If everything has been run correctly, you should see a plot of the lorenz attractor.

If we're performing analysis interactively using the cluster, we'll often want to visualise the results, using matplotlib for example. To see our plots display like they would on our local machine when we call plt.plot or plt.show(), we will need to ensure that we're using something called X11 Forwarding. To enable X11 Forwarding, we use the -X option when ssh'ing into the cluster and compute nodes (i.e. it will need to be enabled on every 'hop' so to speak).

ssh -X <<remote-host>>

If want to enable it by default, we can enable it in our ssh config file:

Host saphir2
     HostName saphir2.lis-lab.fr
     ForwardX11 yes
     User <<username>>

Host cluster
     HostName sms-ext.lis-lab.fr
     FowardX11 yes
     User <<username>>
     ProxyCommand ssh -X saphir2 -W %h:%p

After setting up X11 Forwarding correctly, and when logged into the remote host, we should be able to echo a variable called $DISPLAY.

echo $DISPLAY

If $DISPLAY has a value, we know that X11 Forwarding has been setup correctly, and we're ready to do some plotting!

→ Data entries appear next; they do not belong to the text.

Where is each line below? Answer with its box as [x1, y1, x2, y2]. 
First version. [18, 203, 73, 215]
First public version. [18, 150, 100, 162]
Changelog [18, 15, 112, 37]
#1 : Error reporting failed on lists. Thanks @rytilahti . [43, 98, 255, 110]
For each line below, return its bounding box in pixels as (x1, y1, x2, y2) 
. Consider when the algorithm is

We've talked about how good jupyter notebooks are for performing analysis and exploration. But often times, we will need a lot of compute resources (more than our local computers can handle) to do this analysis. This is where using jupyter notebook on the supercomputers comes in handy. However, it is not as simple as starting the jupyter notebook server and opening up your web browser. First, we will need to setup a 'reverse ssh tunnel'.

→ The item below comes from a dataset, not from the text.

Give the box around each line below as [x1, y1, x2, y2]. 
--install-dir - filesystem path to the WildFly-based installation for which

In a nut-shell, a reverse ssh tunnel allows you to redirect data on a remote port to a local port.

Therefore, we can, using a reverse ssh tunnel, start a jupyter notebook on the supercomputer and access it using the web browser on our local computer!

To begin, we can create an interactive job on the cluster:

srun --time=01:00:00 --pty bash -l

And start our jupyter notebook, specifying a port that will not be in use:

jupyter notebook --port 30333

With our notebook server now started on the 30333 port, we will want to create an ssh tunnel from our local computer, to the cluster's login node, and then a tunnel from the login node to the specific compute node where the job is running:

ssh -L 30333:localhost:30333 <<cluster-login-node>> ssh -L 30333:localhost:30333 <<cluster-compute-node>>

If everything goes well, we should now be able to open up our web browser, navigate to localhost:30333 and see our jupyter notebooks.